This is an automated email from the ASF dual-hosted git repository.
gangwu pushed a commit to branch main
in repository https://gitbox.apache.org/repos/asf/iceberg-cpp.git
The following commit(s) were added to refs/heads/main by this push:
new 1afe65cd feat: Implement EqualityDeleteWriter for equality delete
files (#583)
1afe65cd is described below
commit 1afe65cdce995f31795ed4ebf4c54d4b5ef74f6c
Author: Xinli Shang <[email protected]>
AuthorDate: Sat Mar 14 20:38:16 2026 -0700
feat: Implement EqualityDeleteWriter for equality delete files (#583)

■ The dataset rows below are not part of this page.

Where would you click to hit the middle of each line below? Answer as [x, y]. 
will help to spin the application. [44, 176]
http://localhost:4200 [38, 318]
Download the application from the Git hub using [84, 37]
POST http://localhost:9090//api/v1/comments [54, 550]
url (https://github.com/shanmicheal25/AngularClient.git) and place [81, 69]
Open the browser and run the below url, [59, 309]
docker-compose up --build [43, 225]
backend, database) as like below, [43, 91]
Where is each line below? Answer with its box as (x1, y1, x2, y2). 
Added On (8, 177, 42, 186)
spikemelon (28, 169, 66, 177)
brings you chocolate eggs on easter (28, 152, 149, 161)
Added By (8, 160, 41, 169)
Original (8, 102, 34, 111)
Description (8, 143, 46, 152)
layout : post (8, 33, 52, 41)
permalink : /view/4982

Implement the EqualityDeleteWriter following the same PIMPL pattern as
DataWriter. The writer accepts Arrow data matching the equality delete
schema (columns for the equality field values) and produces metadata
with content=kEqualityDeletes, equality_ids set from options, and
sort_order_id propagated from options.
---
src/iceberg/data/data_writer.cc | 14 ++-
src/iceberg/data/equality_delete_writer.cc | 113 +++++++++++++++++++++--
src/iceberg/data/equality_delete_writer.h | 7 ++
src/iceberg/data/position_delete_writer.cc | 3 +
src/iceberg/test/data_writer_test.cc | 139 +++++++++++++++++++++++++++++
src/iceberg/type_fwd.h | 12 +--
6 files changed, 269 insertions(+), 19 deletions(-)
diff --git a/src/iceberg/data/data_writer.cc b/src/iceberg/data/data_writer.cc
index b00465bb..42047128 100644
--- a/src/iceberg/data/data_writer.cc
+++ b/src/iceberg/data/data_writer.cc
@@ -23,6 +23,7 @@
#include "iceberg/file_writer.h"
#include "iceberg/manifest/manifest_entry.h"

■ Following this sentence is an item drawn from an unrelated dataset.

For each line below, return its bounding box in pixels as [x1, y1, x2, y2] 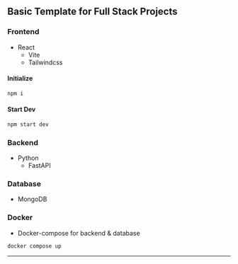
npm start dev [7, 120, 50, 128]
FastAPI [28, 161, 51, 170]
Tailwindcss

+#include "iceberg/partition_spec.h"
#include "iceberg/util/macros.h"
namespace iceberg {
@@ -43,18 +44,11 @@ class DataWriter::Impl {
return std::unique_ptr<Impl>(new Impl(std::move(options),
std::move(writer)));
}
- Status Write(ArrowArray* data) {
- ICEBERG_DCHECK(writer_, "Writer not initialized");
- return writer_->Write(data);
- }
+ Status Write(ArrowArray* data) { return writer_->Write(data); }
- Result<int64_t> Length() const {
- ICEBERG_DCHECK(writer_, "Writer not initialized");
- return writer_->length();
- }
+ Result<int64_t> Length() const { return writer_->length(); }
Status Close() {
- ICEBERG_DCHECK(writer_, "Writer not initialized");
if (closed_) {
// Idempotent: no-op if already closed
return {};
@@ -100,6 +94,8 @@ class DataWriter::Impl {
.upper_bounds = std::move(upper_bounds_map),
.split_offsets = std::move(split_offsets),
.sort_order_id = options_.sort_order_id,
+ .partition_spec_id =
+ options_.spec ? std::make_optional(options_.spec->spec_id()) :
std::nullopt,
});
FileWriter::WriteResult result;
diff --git a/src/iceberg/data/equality_delete_writer.cc
b/src/iceberg/data/equality_delete_writer.cc
index 3edb942c..6604c03e 100644
--- a/src/iceberg/data/equality_delete_writer.cc
+++ b/src/iceberg/data/equality_delete_writer.cc
@@ -19,24 +19,127 @@
#include "iceberg/data/equality_delete_writer.h"
+#include <map>
+
+#include "iceberg/file_writer.h"
+#include "iceberg/manifest/manifest_entry.h"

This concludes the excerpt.